WORK INSTRUCTIONS:
Go through the records and extract every line with the word "architrave".
- - - -
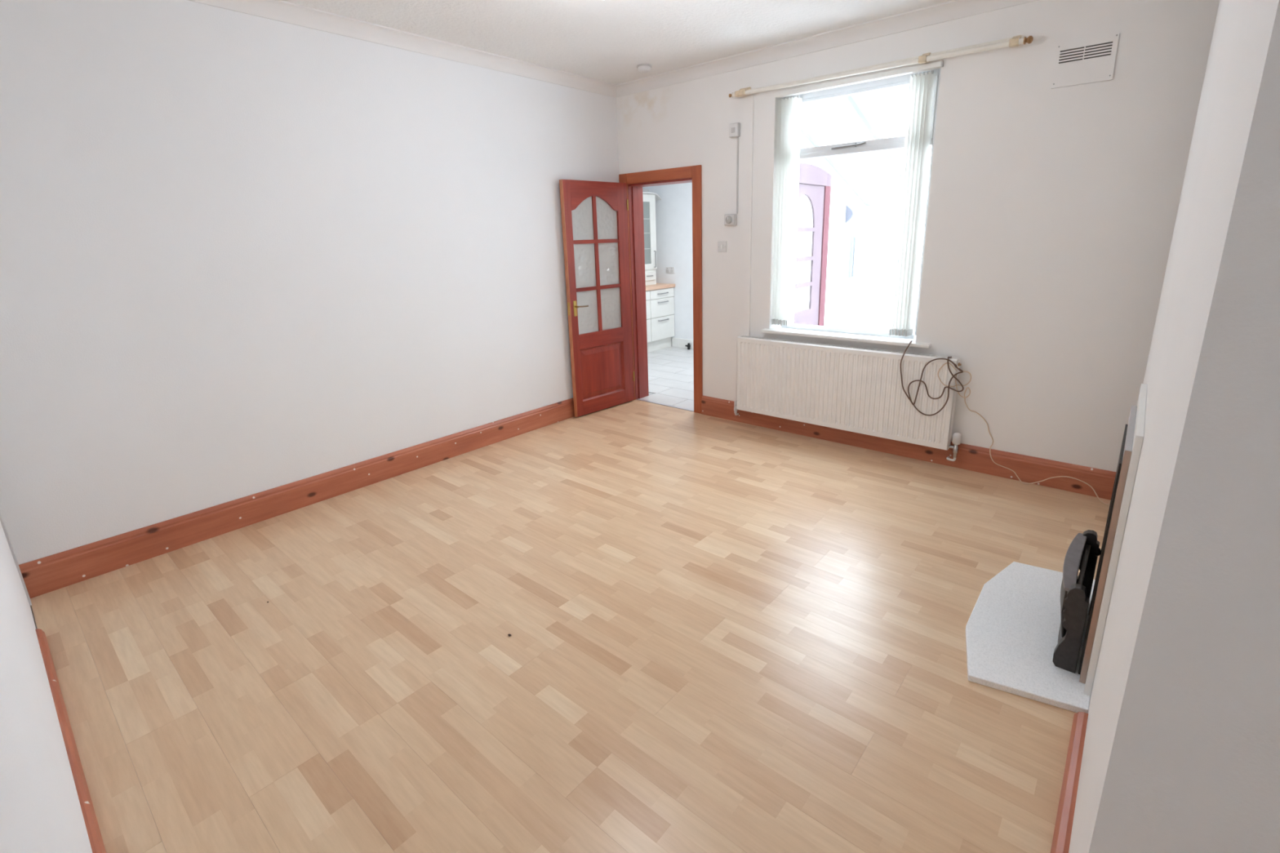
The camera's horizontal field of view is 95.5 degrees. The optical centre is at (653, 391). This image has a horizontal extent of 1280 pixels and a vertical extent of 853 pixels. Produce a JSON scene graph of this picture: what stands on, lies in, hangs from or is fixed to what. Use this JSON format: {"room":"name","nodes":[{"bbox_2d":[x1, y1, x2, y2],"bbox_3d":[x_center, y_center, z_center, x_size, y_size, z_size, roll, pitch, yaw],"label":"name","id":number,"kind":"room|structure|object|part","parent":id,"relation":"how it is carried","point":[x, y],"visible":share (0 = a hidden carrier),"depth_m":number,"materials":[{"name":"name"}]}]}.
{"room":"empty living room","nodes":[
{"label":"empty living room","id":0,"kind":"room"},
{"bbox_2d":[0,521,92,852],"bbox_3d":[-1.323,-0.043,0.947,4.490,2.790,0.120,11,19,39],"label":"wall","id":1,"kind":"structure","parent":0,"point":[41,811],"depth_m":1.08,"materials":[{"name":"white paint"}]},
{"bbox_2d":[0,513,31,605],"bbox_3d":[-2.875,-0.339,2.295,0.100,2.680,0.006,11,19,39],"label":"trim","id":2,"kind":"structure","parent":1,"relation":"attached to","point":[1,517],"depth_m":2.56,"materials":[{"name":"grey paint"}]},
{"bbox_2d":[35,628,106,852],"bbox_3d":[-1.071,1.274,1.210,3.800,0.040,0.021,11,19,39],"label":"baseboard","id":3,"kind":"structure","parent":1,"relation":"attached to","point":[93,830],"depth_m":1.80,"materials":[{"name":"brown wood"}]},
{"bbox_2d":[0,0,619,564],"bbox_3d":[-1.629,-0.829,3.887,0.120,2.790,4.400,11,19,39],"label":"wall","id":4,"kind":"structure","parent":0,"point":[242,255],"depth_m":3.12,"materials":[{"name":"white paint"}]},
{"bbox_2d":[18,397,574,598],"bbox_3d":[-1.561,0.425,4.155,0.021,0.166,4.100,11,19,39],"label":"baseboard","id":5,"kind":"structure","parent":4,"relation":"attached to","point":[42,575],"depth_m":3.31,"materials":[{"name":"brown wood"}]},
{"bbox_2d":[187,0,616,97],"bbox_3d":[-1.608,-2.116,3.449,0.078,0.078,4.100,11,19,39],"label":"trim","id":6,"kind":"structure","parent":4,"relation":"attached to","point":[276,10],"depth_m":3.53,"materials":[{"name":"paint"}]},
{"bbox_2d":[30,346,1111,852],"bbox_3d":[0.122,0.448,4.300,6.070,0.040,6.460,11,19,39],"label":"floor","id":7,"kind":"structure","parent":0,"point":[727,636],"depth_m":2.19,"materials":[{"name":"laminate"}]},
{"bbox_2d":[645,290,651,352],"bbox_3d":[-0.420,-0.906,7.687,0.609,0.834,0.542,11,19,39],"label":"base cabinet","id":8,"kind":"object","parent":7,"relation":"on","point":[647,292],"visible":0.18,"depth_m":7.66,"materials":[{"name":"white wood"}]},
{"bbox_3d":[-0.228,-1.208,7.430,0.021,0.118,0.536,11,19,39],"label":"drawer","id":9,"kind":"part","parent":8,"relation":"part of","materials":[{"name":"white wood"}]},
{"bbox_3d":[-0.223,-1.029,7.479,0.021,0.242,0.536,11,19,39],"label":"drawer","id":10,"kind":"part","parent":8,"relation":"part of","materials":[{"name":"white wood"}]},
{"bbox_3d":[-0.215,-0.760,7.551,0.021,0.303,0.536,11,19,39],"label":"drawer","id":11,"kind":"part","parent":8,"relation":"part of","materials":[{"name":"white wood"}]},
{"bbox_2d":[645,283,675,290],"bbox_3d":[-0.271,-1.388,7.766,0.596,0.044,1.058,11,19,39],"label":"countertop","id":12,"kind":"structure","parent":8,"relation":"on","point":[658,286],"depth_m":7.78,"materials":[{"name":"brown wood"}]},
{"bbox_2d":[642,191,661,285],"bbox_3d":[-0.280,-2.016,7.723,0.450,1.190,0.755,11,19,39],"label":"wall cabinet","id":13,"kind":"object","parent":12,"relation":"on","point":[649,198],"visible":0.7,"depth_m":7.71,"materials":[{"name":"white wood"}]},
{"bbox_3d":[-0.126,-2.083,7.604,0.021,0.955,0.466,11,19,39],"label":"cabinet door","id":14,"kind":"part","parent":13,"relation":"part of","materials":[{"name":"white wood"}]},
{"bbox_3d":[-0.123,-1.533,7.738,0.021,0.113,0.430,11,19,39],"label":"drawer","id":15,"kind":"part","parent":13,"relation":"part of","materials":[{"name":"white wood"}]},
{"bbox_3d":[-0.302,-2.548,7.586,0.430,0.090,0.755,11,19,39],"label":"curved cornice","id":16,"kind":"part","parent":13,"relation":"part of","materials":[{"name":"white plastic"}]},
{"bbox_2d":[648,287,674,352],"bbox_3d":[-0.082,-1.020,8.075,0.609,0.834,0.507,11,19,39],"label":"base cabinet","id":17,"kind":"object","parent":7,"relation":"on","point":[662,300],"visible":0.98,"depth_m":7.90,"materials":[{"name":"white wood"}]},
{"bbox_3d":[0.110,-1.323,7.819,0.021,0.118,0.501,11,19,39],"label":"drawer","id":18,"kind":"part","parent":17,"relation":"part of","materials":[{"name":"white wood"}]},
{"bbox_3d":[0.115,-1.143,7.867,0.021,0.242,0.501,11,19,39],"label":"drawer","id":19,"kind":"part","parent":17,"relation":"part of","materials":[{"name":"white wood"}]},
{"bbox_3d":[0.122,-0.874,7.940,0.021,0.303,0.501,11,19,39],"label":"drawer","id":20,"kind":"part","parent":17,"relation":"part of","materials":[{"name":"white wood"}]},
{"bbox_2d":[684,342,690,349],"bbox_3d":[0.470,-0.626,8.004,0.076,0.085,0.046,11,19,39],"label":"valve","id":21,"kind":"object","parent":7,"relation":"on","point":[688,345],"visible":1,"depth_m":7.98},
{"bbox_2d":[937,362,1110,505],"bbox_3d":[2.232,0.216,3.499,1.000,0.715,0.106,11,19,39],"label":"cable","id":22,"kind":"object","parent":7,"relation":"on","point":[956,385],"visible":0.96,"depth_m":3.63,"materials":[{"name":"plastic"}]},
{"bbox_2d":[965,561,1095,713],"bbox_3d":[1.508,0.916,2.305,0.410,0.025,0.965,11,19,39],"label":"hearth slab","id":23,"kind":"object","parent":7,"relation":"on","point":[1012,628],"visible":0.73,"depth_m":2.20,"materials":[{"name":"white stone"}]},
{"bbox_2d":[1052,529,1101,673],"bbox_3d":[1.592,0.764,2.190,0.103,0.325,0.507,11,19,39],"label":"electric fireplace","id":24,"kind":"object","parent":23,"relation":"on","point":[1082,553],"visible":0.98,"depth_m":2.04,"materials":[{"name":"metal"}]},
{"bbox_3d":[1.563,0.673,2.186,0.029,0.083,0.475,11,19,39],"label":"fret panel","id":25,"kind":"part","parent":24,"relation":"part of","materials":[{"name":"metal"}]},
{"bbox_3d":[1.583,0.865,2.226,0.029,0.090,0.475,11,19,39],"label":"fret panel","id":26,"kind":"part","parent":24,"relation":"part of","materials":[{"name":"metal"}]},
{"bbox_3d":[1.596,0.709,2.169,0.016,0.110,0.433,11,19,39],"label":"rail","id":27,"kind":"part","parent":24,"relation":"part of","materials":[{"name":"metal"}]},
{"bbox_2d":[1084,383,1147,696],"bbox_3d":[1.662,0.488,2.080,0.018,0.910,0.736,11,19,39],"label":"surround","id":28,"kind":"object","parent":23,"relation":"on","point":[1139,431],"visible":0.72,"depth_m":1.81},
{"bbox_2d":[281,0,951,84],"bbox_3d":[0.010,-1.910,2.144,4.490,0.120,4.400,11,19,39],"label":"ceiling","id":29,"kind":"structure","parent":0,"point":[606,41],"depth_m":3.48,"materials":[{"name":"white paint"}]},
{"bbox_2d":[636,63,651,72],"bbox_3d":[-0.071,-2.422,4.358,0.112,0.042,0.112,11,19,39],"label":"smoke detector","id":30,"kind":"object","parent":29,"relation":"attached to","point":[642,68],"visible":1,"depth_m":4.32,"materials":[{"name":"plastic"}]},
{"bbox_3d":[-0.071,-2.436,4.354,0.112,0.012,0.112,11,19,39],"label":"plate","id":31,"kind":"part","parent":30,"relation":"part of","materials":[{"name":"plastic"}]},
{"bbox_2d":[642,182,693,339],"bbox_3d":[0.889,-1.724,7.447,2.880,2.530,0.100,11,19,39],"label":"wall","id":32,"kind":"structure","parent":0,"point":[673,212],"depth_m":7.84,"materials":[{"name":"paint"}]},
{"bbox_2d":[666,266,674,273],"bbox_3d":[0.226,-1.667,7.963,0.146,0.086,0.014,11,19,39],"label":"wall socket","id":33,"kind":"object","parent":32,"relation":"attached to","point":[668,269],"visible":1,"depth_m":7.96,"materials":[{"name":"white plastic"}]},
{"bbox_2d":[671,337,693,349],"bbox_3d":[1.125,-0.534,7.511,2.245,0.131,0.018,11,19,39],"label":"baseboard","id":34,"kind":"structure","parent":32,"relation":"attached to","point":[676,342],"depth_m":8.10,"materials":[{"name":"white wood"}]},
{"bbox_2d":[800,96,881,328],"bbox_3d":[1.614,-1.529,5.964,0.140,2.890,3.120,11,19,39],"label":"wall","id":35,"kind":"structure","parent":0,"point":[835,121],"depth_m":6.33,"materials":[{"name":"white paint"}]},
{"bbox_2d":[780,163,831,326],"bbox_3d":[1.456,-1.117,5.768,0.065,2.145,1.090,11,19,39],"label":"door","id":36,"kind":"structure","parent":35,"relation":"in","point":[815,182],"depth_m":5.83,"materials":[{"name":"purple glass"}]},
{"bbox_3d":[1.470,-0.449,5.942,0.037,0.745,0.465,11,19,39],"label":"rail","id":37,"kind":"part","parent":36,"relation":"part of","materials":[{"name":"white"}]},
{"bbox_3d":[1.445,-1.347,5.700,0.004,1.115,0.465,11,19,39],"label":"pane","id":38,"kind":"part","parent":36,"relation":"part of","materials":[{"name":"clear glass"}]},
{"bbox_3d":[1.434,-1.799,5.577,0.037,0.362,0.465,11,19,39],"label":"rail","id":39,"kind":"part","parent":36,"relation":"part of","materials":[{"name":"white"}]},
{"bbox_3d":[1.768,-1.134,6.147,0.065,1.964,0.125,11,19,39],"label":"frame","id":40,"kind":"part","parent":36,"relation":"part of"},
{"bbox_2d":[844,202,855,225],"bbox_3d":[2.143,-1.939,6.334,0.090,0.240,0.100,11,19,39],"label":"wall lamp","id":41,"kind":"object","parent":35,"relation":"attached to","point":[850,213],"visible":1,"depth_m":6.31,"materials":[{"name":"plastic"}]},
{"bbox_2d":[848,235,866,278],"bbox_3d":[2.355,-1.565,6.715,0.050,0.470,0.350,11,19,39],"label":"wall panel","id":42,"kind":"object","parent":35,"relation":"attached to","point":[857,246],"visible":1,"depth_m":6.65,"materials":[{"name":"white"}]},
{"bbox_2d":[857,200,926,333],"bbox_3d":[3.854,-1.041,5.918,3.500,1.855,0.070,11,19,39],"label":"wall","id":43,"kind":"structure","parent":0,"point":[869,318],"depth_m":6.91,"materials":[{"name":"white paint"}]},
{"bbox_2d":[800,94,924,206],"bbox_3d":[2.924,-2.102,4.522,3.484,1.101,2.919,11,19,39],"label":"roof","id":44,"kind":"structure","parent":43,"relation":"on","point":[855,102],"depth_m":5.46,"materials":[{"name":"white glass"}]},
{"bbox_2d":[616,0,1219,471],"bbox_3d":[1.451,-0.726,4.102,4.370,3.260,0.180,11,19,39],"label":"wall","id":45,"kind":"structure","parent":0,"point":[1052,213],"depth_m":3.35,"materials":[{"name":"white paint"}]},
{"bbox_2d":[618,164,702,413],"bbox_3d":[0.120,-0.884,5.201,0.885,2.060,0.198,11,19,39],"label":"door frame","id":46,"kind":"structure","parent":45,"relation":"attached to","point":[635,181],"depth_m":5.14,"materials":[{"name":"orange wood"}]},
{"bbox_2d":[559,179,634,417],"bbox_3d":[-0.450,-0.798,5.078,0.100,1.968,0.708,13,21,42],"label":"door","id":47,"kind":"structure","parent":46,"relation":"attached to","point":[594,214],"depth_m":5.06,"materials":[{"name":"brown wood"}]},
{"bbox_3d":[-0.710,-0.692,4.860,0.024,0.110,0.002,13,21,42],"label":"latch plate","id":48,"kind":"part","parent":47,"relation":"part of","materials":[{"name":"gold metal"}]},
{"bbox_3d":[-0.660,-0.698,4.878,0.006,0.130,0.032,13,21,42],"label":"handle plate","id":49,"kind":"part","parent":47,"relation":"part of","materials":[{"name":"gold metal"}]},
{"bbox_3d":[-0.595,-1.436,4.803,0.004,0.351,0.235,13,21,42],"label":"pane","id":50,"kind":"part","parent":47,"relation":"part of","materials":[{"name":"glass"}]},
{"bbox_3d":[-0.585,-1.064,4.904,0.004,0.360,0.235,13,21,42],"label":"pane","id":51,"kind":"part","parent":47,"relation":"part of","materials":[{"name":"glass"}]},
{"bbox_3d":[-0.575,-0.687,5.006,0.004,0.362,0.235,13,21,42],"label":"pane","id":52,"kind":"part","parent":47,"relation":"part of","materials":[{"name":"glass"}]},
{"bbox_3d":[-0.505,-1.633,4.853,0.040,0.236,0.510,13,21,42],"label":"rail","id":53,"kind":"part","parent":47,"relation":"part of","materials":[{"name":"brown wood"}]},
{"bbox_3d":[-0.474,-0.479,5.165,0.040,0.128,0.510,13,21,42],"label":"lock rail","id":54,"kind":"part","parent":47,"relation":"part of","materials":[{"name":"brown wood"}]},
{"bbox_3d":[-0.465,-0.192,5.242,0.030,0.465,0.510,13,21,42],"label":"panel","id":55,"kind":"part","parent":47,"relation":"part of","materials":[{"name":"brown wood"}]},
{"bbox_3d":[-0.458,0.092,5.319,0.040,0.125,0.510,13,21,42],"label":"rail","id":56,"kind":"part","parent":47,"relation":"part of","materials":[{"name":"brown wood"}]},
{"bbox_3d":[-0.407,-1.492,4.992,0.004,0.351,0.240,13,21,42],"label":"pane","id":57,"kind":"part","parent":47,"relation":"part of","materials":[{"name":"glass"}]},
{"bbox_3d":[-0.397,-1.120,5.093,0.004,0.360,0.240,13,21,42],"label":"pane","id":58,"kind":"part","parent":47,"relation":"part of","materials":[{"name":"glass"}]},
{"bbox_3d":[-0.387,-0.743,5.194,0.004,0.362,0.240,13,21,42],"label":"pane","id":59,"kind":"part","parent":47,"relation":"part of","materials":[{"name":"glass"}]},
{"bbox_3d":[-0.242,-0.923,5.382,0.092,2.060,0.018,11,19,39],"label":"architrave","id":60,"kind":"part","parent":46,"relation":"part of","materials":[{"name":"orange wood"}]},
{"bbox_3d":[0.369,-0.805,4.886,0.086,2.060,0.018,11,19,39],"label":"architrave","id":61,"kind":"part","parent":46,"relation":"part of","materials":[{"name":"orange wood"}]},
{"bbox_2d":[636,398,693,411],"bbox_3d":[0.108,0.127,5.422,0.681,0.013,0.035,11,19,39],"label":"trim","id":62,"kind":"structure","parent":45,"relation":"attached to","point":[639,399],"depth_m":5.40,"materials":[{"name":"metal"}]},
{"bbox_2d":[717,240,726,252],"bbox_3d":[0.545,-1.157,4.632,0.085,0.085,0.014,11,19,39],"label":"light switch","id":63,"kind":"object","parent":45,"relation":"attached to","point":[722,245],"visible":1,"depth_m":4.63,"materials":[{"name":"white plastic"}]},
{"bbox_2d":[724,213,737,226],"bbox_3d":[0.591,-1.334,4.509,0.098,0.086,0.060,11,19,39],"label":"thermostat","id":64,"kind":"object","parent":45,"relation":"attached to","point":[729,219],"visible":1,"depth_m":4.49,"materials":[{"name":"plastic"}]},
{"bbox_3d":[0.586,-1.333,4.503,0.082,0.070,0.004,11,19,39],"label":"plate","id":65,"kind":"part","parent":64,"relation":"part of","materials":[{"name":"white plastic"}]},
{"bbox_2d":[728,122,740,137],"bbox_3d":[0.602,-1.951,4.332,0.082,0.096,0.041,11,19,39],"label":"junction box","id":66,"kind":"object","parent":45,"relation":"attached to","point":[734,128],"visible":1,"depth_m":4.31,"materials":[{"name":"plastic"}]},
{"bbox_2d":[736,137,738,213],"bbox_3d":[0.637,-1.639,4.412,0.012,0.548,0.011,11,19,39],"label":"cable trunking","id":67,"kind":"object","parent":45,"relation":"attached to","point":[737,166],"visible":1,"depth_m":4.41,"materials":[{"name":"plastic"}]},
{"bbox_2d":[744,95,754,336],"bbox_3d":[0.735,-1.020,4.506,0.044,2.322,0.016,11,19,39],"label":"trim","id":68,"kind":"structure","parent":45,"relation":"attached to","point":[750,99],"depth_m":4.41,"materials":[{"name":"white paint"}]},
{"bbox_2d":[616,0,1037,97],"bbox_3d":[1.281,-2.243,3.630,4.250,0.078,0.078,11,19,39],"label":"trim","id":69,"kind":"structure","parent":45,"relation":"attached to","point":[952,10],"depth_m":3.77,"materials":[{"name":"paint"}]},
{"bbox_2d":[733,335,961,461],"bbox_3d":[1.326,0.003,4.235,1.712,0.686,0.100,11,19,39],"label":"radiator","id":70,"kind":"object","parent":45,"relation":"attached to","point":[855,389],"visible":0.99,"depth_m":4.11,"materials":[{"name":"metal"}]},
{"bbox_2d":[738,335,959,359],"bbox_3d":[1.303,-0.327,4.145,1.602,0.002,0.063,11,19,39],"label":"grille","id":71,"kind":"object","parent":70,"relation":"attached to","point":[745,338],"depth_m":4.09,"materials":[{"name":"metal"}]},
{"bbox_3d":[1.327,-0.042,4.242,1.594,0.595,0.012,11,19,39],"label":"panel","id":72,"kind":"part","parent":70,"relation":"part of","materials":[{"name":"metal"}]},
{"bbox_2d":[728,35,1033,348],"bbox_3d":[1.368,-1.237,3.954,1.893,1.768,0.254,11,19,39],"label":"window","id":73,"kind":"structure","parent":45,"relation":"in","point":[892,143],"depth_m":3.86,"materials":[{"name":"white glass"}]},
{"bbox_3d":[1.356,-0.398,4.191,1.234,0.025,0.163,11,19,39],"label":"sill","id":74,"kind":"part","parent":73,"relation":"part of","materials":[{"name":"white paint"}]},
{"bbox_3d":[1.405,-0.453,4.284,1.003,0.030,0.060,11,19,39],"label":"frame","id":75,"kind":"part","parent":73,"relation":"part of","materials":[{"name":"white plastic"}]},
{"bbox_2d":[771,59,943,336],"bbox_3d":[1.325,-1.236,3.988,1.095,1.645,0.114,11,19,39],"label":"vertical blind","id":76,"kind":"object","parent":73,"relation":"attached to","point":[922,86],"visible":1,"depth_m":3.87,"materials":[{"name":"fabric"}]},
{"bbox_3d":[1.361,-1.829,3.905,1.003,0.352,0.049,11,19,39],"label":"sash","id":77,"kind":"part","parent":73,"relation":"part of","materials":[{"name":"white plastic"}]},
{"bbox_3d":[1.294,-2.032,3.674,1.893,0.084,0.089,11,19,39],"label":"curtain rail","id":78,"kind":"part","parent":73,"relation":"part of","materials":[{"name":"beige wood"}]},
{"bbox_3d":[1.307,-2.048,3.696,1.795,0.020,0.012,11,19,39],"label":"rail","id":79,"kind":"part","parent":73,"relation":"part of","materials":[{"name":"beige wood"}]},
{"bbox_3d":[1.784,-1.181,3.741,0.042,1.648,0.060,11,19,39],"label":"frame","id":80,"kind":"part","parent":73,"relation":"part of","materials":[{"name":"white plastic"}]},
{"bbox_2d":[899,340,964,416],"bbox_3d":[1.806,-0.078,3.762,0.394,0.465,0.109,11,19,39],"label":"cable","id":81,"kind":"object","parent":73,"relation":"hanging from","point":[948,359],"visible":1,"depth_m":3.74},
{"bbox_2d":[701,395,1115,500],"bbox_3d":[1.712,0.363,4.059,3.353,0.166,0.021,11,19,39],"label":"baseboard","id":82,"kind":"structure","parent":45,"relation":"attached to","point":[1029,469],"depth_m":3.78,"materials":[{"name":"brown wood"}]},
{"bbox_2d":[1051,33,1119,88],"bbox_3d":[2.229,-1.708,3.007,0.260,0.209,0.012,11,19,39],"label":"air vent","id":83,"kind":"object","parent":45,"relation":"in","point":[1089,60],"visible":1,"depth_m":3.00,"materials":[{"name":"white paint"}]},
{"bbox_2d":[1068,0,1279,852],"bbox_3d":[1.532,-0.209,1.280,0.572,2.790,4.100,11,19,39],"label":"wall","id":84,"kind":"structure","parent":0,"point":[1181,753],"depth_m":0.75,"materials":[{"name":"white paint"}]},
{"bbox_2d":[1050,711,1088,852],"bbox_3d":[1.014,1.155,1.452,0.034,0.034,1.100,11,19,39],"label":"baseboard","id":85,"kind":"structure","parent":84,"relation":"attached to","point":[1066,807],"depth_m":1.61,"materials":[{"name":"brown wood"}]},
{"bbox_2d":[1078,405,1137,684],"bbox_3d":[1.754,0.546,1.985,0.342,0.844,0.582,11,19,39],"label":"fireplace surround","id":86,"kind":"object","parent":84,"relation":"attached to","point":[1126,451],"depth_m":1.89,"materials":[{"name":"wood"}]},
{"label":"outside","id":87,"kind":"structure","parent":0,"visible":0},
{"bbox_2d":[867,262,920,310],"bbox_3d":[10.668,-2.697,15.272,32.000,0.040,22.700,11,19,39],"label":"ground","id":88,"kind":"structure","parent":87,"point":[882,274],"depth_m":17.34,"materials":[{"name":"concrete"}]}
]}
- - - -
EXERCISE SOLUTION:
{"bbox_3d":[-0.242,-0.923,5.382,0.092,2.060,0.018,11,19,39],"label":"architrave","id":60,"kind":"part","parent":46,"relation":"part of","materials":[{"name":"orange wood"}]},
{"bbox_3d":[0.369,-0.805,4.886,0.086,2.060,0.018,11,19,39],"label":"architrave","id":61,"kind":"part","parent":46,"relation":"part of","materials":[{"name":"orange wood"}]},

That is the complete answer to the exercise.